Aunque están presentes algunas causas para que se desencadene el suceso, no existen las herramientas para implicar a un considerable número de ciudadanos que propicien la representatividad de la revuelta.
Al constatar los deprimidos índices de conectividad a internet, y conocer que la telefonía celular tampoco alcanza cifras de consideración, es lógico mi escepticismo cuando algún analista vaticina que se producirán en Cuba protestas masivas que conducirán a la democracia.

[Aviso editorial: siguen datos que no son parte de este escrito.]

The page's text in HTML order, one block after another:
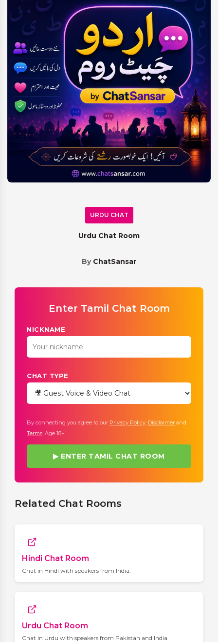
URDU CHAT
Urdu Chat Room
By ChatSansar
Enter Tamil Chat Room
NICKNAME
CHAT TYPE
By connecting you agree to our Privacy Policy, Disclaimer and
Terms. Age 18+.
▶ ENTER TAMIL CHAT ROOM
Related Chat Rooms
Hindi Chat Room
Chat in Hindi with speakers from India.
Urdu Chat Room
Chat in Urdu with speakers from Pakistan and India.
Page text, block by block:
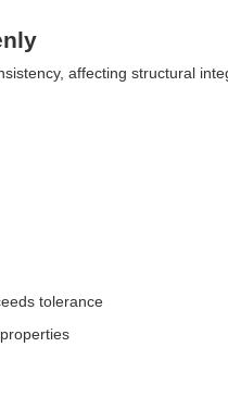
affecting structural
tolerance
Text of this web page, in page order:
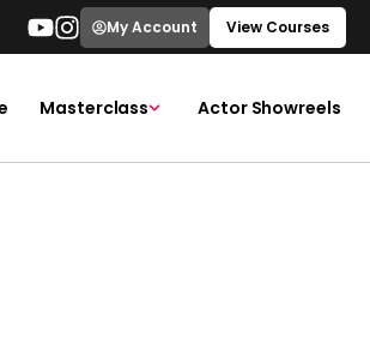
My Account View Courses
Masterclass Actor Showreels
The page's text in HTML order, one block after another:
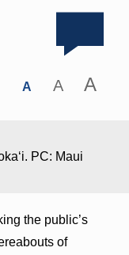
A A A
PC: Maui
the public’s
of
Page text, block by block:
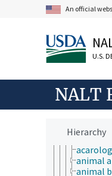
An official
U.S.
NALT
Hierarchy
animal
animal
dairy
medical
poultry
welfare
zoology
animal
animal
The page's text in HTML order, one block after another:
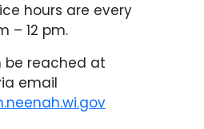
hours are every
– 12 pm.
be reached at
email
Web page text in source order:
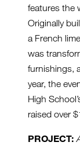
features the
Originally
a French
was
furnishings,
year, the
High
raised over
PROJECT:
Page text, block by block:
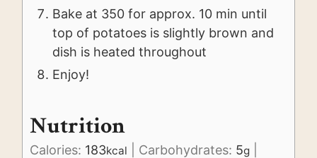
Bake at 350 for approx. 10 min until
top of potatoes is slightly brown and
dish is heated throughout
Enjoy!
Nutrition
Calories: 183kcal Carbohydrates: 5g
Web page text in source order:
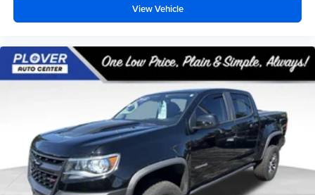
View Vehicle
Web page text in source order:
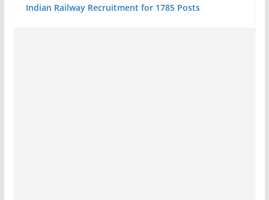
Indian Railway Recruitment for 1785 Posts
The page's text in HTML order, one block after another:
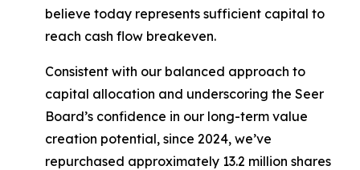
believe today represents sufficient capital to
reach cash flow breakeven.
Consistent with our balanced approach to
capital allocation and underscoring the Seer
Board’s confidence in our long-term value
creation potential, since 2024, we’ve
repurchased approximately 13.2 million shares
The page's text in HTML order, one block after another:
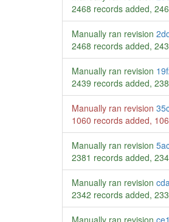
2468 records added,
Manually ran revision
2468 records added,
Manually ran revision
2439 records added,
Manually ran revision
1060 records added,
Manually ran revision
2381 records added,
Manually ran revision
2342 records added,
Manually ran revision
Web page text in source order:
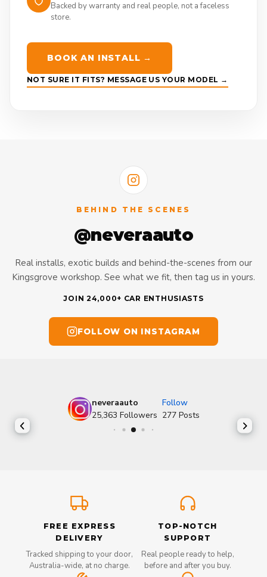
Backed by warranty and real people, not a faceless
store.
BOOK AN INSTALL →
NOT SURE IT FITS? MESSAGE US YOUR MODEL →
BEHIND THE SCENES
@neveraauto
Real installs, exotic builds and behind-the-scenes from our
Kingsgrove workshop. See what we fit, then tag us in yours.
JOIN 24,000+ CAR ENTHUSIASTS
FOLLOW ON INSTAGRAM
neveraauto
Follow
25,363 Followers 277 Posts
FREE EXPRESS
DELIVERY
Tracked shipping to your door,
Australia-wide, at no charge.
TOP-NOTCH
SUPPORT
Real people ready to help,
before and after you buy.
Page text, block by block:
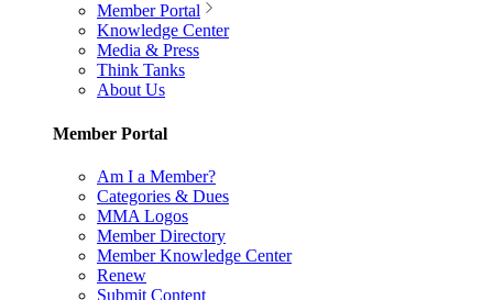
Member Portal
Knowledge Center
Media & Press
Think Tanks
About Us
Member Portal
Am I a Member?
Categories & Dues
MMA Logos
Member Directory
Member Knowledge Center
Renew
Submit Content
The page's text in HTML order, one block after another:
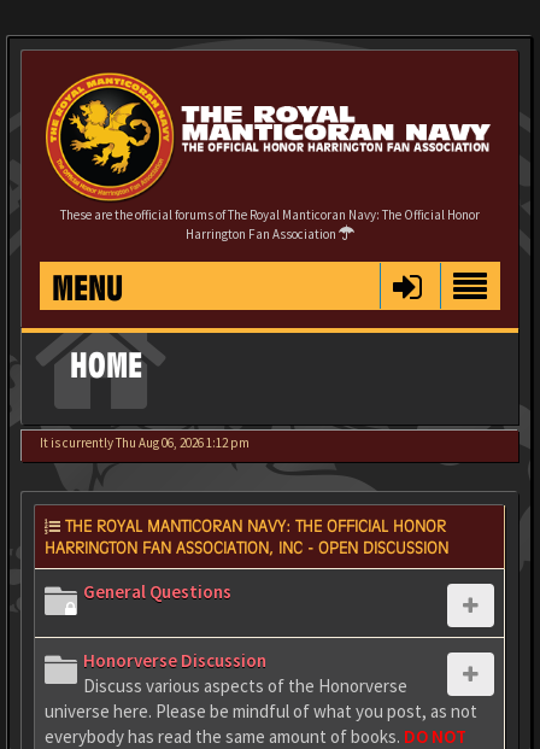
These are the official forums of The Royal Manticoran Navy: The Official Honor
Harrington Fan Association
MENU
HOME
It is currently Thu Aug 06, 2026 1:12 pm
THE ROYAL MANTICORAN NAVY: THE OFFICIAL HONOR
HARRINGTON FAN ASSOCIATION, INC - OPEN DISCUSSION
General Questions
Honorverse Discussion
Discuss various aspects of the Honorverse
universe here. Please be mindful of what you post, as not
everybody has read the same amount of books. DO NOT
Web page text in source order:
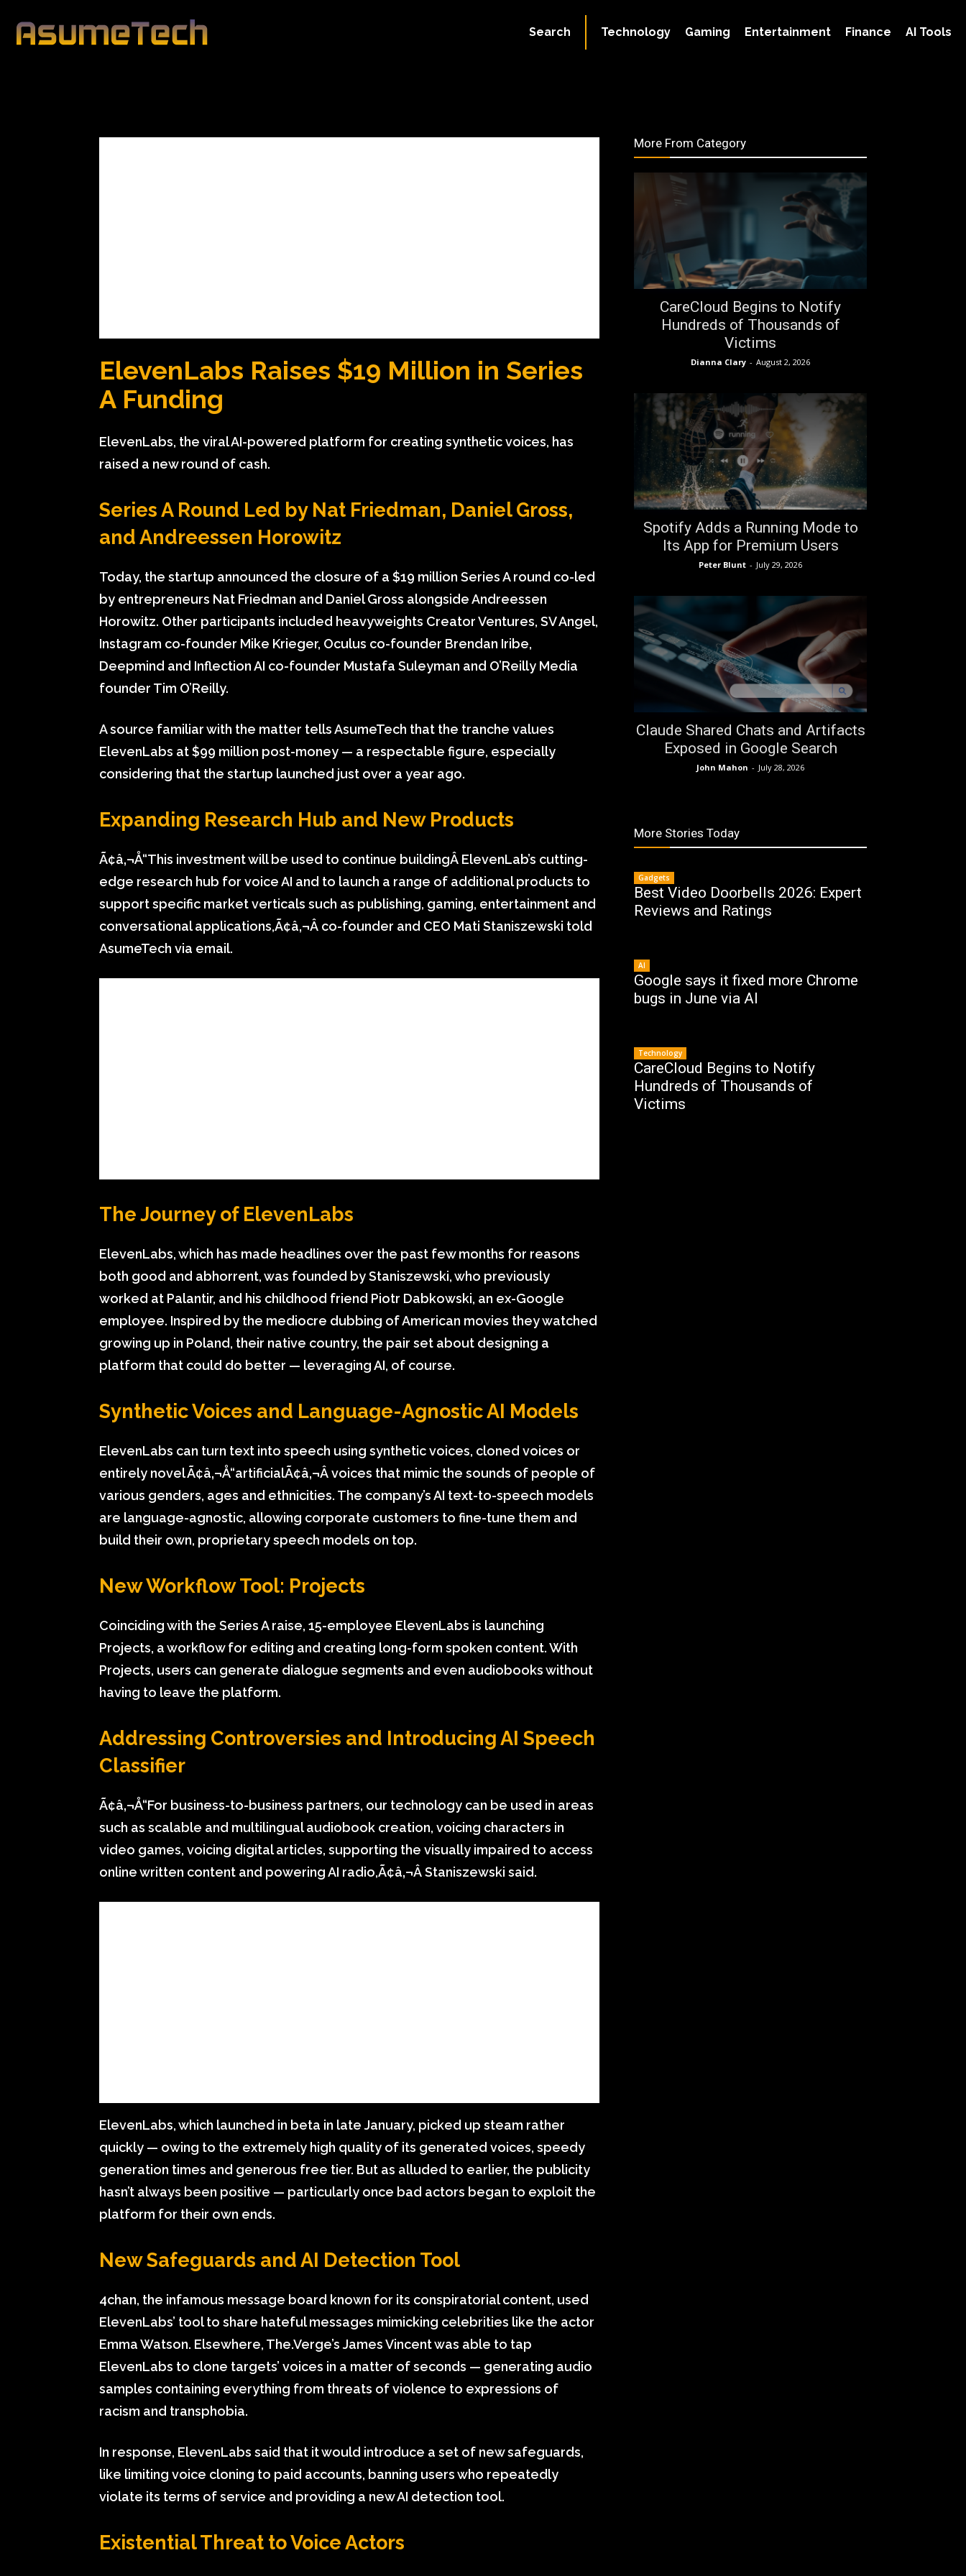
Technology Gaming Entertainment Finance AI Tools
Search
By Peter Blunt
Technology
ElevenLabs Raises $19 Million in Series
A Funding
ElevenLabs, the viral AI-powered platform for creating synthetic voices, has
raised a new round of cash.
Series A Round Led by Nat Friedman, Daniel Gross,
and Andreessen Horowitz
Today, the startup announced the closure of a $19 million Series A round co-led
by entrepreneurs Nat Friedman and Daniel Gross alongside Andreessen
Horowitz. Other participants included heavyweights Creator Ventures, SV Angel,
Instagram co-founder Mike Krieger, Oculus co-founder Brendan Iribe,
Deepmind and Inflection AI co-founder Mustafa Suleyman and O’Reilly Media
founder Tim O’Reilly.
A source familiar with the matter tells AsumeTech that the tranche values
ElevenLabs at $99 million post-money — a respectable figure, especially
considering that the startup launched just over a year ago.
Expanding Research Hub and New Products
Ã¢â‚¬Å“This investment will be used to continue buildingÂ ElevenLab’s cutting-
edge research hub for voice AI and to launch a range of additional products to
support specific market verticals such as publishing, gaming, entertainment and
conversational applications,Ã¢â‚¬Â co-founder and CEO Mati Staniszewski told
AsumeTech via email.
The Journey of ElevenLabs
ElevenLabs, which has made headlines over the past few months for reasons
both good and abhorrent, was founded by Staniszewski, who previously
worked at Palantir, and his childhood friend Piotr Dabkowski, an ex-Google
employee. Inspired by the mediocre dubbing of American movies they watched
growing up in Poland, their native country, the pair set about designing a
platform that could do better — leveraging AI, of course.
Synthetic Voices and Language-Agnostic AI Models
ElevenLabs can turn text into speech using synthetic voices, cloned voices or
entirely novel Ã¢â‚¬Å“artificialÃ¢â‚¬Â voices that mimic the sounds of people of
various genders, ages and ethnicities. The company’s AI text-to-speech models
are language-agnostic, allowing corporate customers to fine-tune them and
build their own, proprietary speech models on top.
New Workflow Tool: Projects
Coinciding with the Series A raise, 15-employee ElevenLabs is launching
Projects, a workflow for editing and creating long-form spoken content. With
Projects, users can generate dialogue segments and even audiobooks without
having to leave the platform.
Addressing Controversies and Introducing AI Speech
Classifier
Ã¢â‚¬Å“For business-to-business partners, our technology can be used in areas
such as scalable and multilingual audiobook creation, voicing characters in
video games, voicing digital articles, supporting the visually impaired to access
online written content and powering AI radio,Ã¢â‚¬Â Staniszewski said.
ElevenLabs, which launched in beta in late January, picked up steam rather
quickly — owing to the extremely high quality of its generated voices, speedy
generation times and generous free tier. But as alluded to earlier, the publicity
hasn’t always been positive — particularly once bad actors began to exploit the
platform for their own ends.
New Safeguards and AI Detection Tool
4chan, the infamous message board known for its conspiratorial content, used
ElevenLabs’ tool to share hateful messages mimicking celebrities like the actor
Emma Watson. Elsewhere, The.Verge’s James Vincent was able to tap
ElevenLabs to clone targets’ voices in a matter of seconds — generating audio
samples containing everything from threats of violence to expressions of
racism and transphobia.
In response, ElevenLabs said that it would introduce a set of new safeguards,
like limiting voice cloning to paid accounts, banning users who repeatedly
violate its terms of service and providing a new AI detection tool.
Existential Threat to Voice Actors
More From Category
CareCloud Begins to Notify
Hundreds of Thousands of
Victims
Dianna Clary - August 2, 2026
Spotify Adds a Running Mode to
Its App for Premium Users
Peter Blunt - July 29, 2026
Claude Shared Chats and Artifacts
Exposed in Google Search
John Mahon - July 28, 2026
More Stories Today
Gadgets
Best Video Doorbells 2026: Expert
Reviews and Ratings
AI
Google says it fixed more Chrome
bugs in June via AI
Technology
CareCloud Begins to Notify
Hundreds of Thousands of
Victims
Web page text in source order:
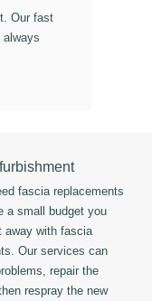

A esto habría que añadir el exhaustivo control en el área de las comunicaciones, donde las escuchas ilegales y las clausuras (definitivas o temporales) de sitios web y blogs, rebasan las fronteras de la impunidad.
Es cierto que hay un crecimiento de la beligerancia por parte de la población, pero son hechos aislados y más cercanos a la catarsis que a la determinación de implicarse en un movimiento a favor del cambio.
La opción de mayor arraigo entre la población sigue siendo la de buscar vías para la supervivencia por medio de acciones ilegales que pasan por la corrupción y el tráfico sexual, entre una lista de hechos que escapan a las más avezadas observaciones.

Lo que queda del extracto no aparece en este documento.